Work to be completed: Please give the records below again in full, exactly, with the images left out.

Input data:
= = = = = = =

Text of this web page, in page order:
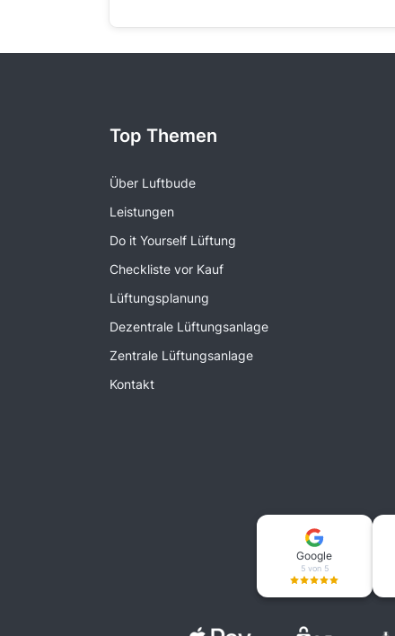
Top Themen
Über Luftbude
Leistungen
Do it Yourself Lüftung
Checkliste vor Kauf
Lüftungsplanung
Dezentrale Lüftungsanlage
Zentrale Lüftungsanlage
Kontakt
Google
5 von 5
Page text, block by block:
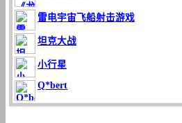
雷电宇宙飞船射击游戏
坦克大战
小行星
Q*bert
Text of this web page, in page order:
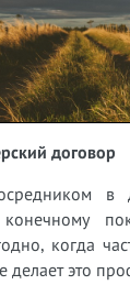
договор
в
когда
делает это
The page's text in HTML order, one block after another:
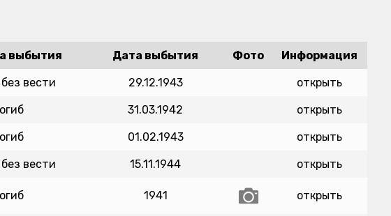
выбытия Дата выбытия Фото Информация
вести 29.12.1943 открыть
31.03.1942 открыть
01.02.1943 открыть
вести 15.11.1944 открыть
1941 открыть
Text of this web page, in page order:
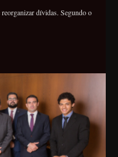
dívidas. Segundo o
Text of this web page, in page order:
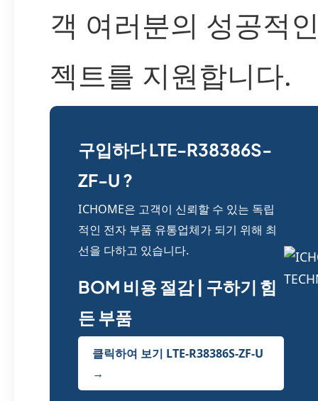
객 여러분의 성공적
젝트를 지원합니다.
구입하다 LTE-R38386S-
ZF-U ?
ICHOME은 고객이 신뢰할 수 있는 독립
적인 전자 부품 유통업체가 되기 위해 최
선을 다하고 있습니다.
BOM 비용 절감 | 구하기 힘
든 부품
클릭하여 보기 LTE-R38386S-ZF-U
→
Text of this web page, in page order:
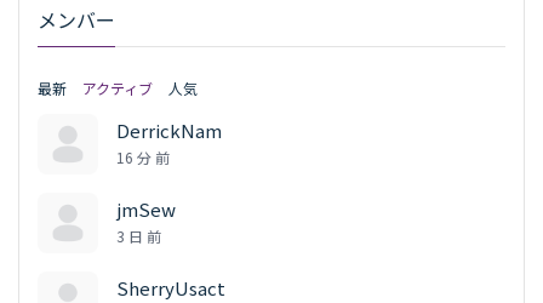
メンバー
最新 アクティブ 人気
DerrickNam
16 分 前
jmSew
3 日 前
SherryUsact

= = = = = = =

Output of the task:
Text of this web page, in page order:
Top Themen
Über Luftbude
Leistungen
Do it Yourself Lüftung
Checkliste vor Kauf
Lüftungsplanung
Dezentrale Lüftungsanlage
Zentrale Lüftungsanlage
Kontakt
Google
5 von 5
Page text, block by block:
雷电宇宙飞船射击游戏
坦克大战
小行星
Q*bert
Text of this web page, in page order:
договор
в
когда
делает это
The page's text in HTML order, one block after another:
выбытия Дата выбытия Фото Информация
вести 29.12.1943 открыть
31.03.1942 открыть
01.02.1943 открыть
вести 15.11.1944 открыть
1941 открыть
Text of this web page, in page order:
dívidas. Segundo o
Text of this web page, in page order:
객 여러분의 성공적
젝트를 지원합니다.
구입하다 LTE-R38386S-
ZF-U ?
ICHOME은 고객이 신뢰할 수 있는 독립
적인 전자 부품 유통업체가 되기 위해 최
선을 다하고 있습니다.
BOM 비용 절감 | 구하기 힘
든 부품
클릭하여 보기 LTE-R38386S-ZF-U
→
Text of this web page, in page order:
メンバー
最新 アクティブ 人気
DerrickNam
16 分 前
jmSew
3 日 前
SherryUsact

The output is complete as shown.